I use the DFR Mini MP3 Player module with the DFR library "DFRobotDFPlayerMini.h".
After executing the command
randomAll();
I've been assuming that it plays all files on the micro-SD card, at 'random'. For any of the several file and folder structures. Such as:
folders \01 - \99 of up to 255 files (001.mp3 - 255.mp3)
one large folder mp3\0001.mp3 - 1234.mp3 etc.
a mix of 'regular' and 'large folders', the latter with files 0001.mp4 - 1234.mp3 etc.
But I now think that's not true.
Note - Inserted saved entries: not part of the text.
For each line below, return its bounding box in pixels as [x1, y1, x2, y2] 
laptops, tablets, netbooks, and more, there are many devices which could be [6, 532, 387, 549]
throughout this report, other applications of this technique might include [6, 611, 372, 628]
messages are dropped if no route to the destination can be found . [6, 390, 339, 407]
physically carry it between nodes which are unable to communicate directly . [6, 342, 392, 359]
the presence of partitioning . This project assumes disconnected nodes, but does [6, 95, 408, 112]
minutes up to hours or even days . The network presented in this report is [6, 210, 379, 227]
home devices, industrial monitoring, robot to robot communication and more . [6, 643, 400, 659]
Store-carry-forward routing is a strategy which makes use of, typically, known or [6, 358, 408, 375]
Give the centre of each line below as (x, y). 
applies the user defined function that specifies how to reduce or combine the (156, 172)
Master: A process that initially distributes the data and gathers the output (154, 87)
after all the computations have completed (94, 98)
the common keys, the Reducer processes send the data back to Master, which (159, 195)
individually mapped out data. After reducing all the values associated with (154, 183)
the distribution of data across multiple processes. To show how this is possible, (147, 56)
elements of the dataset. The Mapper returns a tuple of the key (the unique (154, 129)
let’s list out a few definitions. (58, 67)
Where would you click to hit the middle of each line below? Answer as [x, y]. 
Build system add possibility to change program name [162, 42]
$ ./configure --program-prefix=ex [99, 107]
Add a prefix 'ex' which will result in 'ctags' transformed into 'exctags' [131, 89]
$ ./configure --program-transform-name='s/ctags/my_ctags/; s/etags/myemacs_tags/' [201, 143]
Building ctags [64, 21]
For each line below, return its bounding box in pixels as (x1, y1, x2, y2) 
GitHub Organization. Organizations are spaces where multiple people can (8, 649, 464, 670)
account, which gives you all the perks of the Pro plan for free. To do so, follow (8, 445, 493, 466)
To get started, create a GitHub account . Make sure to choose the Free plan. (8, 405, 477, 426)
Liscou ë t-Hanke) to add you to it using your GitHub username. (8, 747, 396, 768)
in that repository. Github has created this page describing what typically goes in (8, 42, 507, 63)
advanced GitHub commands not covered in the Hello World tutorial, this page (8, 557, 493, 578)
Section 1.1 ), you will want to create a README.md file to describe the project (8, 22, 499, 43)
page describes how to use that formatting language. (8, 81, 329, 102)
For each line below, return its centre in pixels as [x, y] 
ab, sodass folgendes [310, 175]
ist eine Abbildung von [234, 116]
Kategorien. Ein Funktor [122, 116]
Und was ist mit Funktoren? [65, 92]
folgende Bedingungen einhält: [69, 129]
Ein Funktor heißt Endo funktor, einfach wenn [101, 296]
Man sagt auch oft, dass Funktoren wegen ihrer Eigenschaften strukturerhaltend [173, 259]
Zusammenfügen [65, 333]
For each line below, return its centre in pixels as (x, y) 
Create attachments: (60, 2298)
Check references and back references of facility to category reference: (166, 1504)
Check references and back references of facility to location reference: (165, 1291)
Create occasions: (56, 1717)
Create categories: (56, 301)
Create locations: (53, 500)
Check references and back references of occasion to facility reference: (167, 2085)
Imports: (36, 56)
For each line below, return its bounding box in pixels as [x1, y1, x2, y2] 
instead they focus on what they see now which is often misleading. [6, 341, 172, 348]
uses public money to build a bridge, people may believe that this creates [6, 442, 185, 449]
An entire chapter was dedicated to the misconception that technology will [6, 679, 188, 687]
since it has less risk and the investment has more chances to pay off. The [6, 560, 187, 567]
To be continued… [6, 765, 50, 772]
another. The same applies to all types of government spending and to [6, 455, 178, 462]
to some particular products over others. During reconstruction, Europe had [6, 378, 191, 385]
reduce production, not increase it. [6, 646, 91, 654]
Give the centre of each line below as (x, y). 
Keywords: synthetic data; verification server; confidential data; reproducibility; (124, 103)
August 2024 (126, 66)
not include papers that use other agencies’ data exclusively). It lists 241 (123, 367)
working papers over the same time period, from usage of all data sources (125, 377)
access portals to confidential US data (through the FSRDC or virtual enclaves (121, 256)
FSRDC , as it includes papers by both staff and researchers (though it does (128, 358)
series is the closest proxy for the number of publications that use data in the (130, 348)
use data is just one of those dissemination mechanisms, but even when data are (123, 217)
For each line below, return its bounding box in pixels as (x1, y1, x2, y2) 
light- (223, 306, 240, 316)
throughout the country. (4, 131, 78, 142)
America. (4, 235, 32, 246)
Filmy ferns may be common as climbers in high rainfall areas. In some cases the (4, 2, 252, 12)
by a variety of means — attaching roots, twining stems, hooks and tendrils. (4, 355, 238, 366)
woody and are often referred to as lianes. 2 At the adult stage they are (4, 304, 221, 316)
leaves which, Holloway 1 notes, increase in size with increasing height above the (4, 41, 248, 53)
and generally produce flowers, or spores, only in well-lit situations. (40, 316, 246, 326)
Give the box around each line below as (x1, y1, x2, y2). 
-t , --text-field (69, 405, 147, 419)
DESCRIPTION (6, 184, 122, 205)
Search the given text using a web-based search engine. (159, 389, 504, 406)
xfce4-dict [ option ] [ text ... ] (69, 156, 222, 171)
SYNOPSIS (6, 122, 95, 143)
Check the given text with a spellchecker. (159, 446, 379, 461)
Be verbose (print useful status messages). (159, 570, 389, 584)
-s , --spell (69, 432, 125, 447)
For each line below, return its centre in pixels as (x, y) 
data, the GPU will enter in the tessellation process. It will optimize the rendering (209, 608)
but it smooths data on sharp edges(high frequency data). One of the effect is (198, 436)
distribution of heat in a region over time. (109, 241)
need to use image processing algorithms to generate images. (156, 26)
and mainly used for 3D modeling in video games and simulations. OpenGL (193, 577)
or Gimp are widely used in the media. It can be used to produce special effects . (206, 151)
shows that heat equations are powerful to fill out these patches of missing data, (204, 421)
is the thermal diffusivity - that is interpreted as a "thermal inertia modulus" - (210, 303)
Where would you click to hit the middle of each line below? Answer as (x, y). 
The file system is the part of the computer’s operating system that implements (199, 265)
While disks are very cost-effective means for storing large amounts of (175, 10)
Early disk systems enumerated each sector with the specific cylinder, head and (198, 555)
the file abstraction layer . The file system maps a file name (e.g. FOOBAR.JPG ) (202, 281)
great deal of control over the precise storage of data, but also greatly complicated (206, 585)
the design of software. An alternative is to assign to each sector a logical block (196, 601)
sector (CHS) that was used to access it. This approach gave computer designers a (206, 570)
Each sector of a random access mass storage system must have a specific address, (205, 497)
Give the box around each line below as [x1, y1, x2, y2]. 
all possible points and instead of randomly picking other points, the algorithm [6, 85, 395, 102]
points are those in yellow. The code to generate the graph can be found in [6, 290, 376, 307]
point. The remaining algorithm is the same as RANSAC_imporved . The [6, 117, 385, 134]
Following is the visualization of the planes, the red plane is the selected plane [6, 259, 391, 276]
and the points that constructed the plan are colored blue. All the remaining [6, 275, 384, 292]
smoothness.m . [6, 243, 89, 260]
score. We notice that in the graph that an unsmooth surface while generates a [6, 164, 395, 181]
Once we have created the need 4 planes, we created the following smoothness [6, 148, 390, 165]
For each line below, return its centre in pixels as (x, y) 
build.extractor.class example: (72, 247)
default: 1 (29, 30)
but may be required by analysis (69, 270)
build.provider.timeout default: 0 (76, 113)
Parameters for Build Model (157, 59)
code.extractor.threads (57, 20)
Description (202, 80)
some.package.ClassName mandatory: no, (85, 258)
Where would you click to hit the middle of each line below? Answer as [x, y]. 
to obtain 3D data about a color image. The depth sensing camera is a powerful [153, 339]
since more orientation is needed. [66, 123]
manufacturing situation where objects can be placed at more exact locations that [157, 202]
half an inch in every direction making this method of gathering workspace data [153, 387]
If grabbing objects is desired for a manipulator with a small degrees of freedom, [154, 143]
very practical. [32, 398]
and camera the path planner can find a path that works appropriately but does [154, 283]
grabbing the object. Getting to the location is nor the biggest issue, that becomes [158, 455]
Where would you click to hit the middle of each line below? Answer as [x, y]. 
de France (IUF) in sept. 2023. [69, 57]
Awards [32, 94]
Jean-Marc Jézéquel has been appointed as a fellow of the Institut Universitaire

I tested it the only way I know, by using the command
readCurrentFileNumber();
After about a hundred readings, with a single folder 'mp3' holding 911 files with the 4-digit prefix, the highest number was 255.
That would be a fraction of the 3,600 files in my current project.
I could resort to coding my own random playing, but getting automatic play of each complete music track seems a challenge.
int DFRobotDFPlayerMini::readCurrentFileNumber(uint8_t device)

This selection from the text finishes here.